Cooperative Fish and Wildlife Research Units Program: South Carolina
Education, Research and Technical Assistance for Managing Our Natural Resources


Gremer, J. R., S. Kimball, K. R. Keck, T. E. Huxman, A. L. Angert, D. L. Venable. 2013. Water-use efficiency and relative growth rate mediate competitive interactions in Sonoran Desert winter annual plants. American Journal of Botany. 100:2009-20015.

Abstract

• Premise of the study: A functional approach to investigating competitive interactions can provide a mechanistic understanding of processes driving population dynamics, community assembly, and the maintenance of biodiversity. In Sonoran Desert annual plants, a trade-off between relative growth rate (RGR) and water-use efficiency (WUE) contributes to species differences in population dynamics that promote long-term coexistence. Traits underlying this trade-off explain variation in demographic responses to precipitation as well as life history and phenological patterns. Here, we ask how these traits mediate competitive interactions. • Methods: We conducted competition trials for three species occupying different positions along the RGR–WUE trade-off axis and compared the effects of competition at high and low soil moisture. We compared competitive effect (ability to suppress neighbors) and competitive response (ability to withstand competition from neighbors) among species. • Key results: The RGR–WUE trade-off predicted shifts in competitive responses at different soil moistures.
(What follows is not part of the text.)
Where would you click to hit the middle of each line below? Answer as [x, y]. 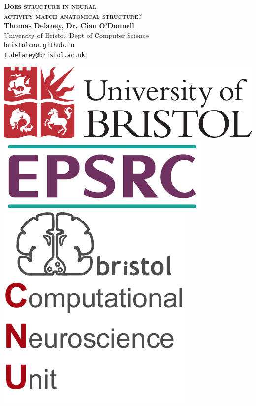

The high-RGR species was more resistant to competition in high water conditions, while the opposite was true for the high-WUE species. The intermediate RGR species tended to have the strongest impact on all neighbors, so competitive effects did not scale directly with differences in RGR and WUE among competitors. • Conclusions: Our results reveal mechanisms underlying long-term variation in fitness: high-RGR species perform better in years with large, frequent rain events and can better withstand competition under wetter conditions. The opposite is true for high-WUE species. Such resource-dependent responses strongly influence community dynamics and can promote coexistence in variable environments.